Wouldn’t it be amazing if life wasn’t filled with heartache and pain? Imagine a world covered with love, joy, peace. A world where no one grieves, no one has pain, no one faces hardships, no one faces sickness.
The reality is, we all face struggles and hardships at some point in our lives. If you have followed me for some time or you know me, you know that I have had an ongoing battle with Lupus, and serious GI problems. I have faced countless illnesses that have nearly taken my life, and still, I am left with few answers on how to prevent more crisis and pain. My illnesses have stolen my independence, my health, my security, and even the way I look at the future.
So how do I stay hopeful in the midst of such a challenging, almost hopeless situation.
Simply put, I try to take every situation as a learning process. If I have to go through some of the scariest things in my life, I have decided that I will grow through it.
I don’t consider myself negative, or lacking faith, but constantly receiving unwelcome news week after week can get to you. When I begin to realize that my mindset is changing, because it does, I try to lose the self- negative thoughts and negative talk.
I pay attention to the blessings that are interwoven in my own struggles. No matter what I am facing there is always something that I can find to be thankful for, I just have to look for them. I have to keep my mind positive.
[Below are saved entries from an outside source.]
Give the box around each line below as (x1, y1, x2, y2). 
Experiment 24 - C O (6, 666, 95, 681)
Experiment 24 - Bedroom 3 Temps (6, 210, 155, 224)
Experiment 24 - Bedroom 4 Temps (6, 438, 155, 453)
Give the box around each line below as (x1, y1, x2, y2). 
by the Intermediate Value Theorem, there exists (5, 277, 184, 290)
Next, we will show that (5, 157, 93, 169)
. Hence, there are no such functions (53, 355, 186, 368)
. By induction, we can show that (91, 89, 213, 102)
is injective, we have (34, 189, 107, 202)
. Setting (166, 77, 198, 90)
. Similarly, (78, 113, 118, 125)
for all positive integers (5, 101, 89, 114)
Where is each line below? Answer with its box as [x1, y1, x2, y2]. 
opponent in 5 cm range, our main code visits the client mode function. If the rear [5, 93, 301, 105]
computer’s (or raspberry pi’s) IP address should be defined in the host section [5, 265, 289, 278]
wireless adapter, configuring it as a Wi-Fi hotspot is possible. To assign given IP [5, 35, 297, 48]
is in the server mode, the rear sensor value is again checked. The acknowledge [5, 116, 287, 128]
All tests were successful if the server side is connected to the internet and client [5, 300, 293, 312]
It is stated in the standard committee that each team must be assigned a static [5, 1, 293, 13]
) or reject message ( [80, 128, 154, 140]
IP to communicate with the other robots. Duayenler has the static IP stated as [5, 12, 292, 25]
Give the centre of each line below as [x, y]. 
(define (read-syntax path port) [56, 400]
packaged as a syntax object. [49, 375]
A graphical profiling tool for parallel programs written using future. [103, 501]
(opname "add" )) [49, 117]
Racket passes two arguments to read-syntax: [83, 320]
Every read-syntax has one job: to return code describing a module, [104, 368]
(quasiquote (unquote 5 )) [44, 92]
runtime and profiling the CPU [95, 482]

I found that if I stepped out of my own way, I could help myself more than anyone on this Earth. I say things like, “I am going to have a good day today.” No matter what the doctor says I say, “I believe I’m getting better.” When someone says negative words to me, I cast them down and get rid of those negative words. I say things like, “I have a bright future ahead of me,”
Lastly, I believe God’s promises is a key element in my healing process. I speak things like
Philippians 4:13 (NKJV)
“I can do all things through Christ who strengthens me.
I am facing some pretty big things but maybe you are too.
I am choosing to put all of hope in God right now. I have nothing to lose at this point except for maybe a bad attitude. I would rather spend my life deliriously joyful when the world thinks I should be miserable, lonely and be the status quo.
What are some of the ways that you stay hopeful in a hopeless situation?